Brutality of repression
Rebellion against neoliberalism in its first laboratory
The neoliberal order privatized and turned into commodities all social rights and the elements that allow life and its reproduction. Health, education, housing, social security, road traffic, electricity, water, etc. All privatized and working with market logic. In a context of insufficient salaries, there are only two ways to obtain the necessary goods and to integrate as consumers to this expanding market. One way is to work twice as hard and the other is indebtedness. Either way is a time bomb.
Institutional crisis
The distance between the people and the political parties that led the transition to democracy grew day by day. Today, an abyss separates them. The model of limited democracy contemplated mechanisms that deepened the divorce between the people and the political elite.

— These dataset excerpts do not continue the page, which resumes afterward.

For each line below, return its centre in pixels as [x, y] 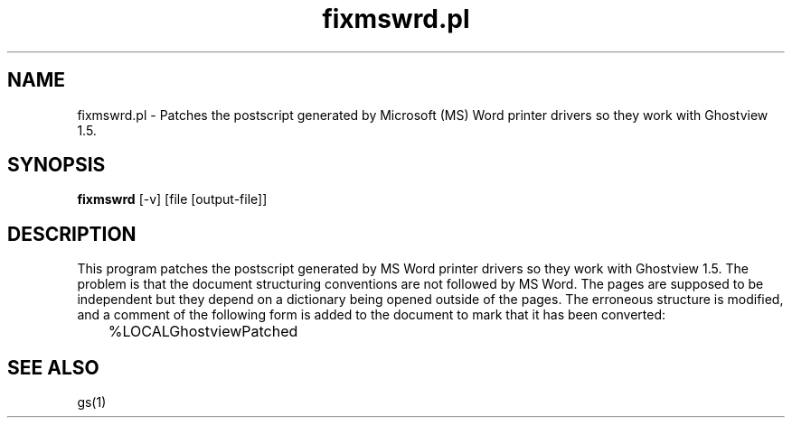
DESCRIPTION [72, 234]
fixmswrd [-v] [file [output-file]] [172, 199]
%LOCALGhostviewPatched [203, 332]
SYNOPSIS [57, 165]
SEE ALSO [53, 367]

Today the people rise up not only against neoliberalism and its consequences, but also against the political regime inaugurated in 1990, which maintained the political power of the Pinochet’s military unchanged. Today the hatred of these thirty years of democracy designed to enrich the richest and to keep the people atomized, fragmented, alienated at work, in consumption and in drugs is manifested. The fragmentation of the popular subject is encouraged by legal mechanisms and by the model of labor relations also inherited from the dictatorship. Preventing the rearticulation of forces that allow the development of the class struggle is a strategic objective of the ruling class.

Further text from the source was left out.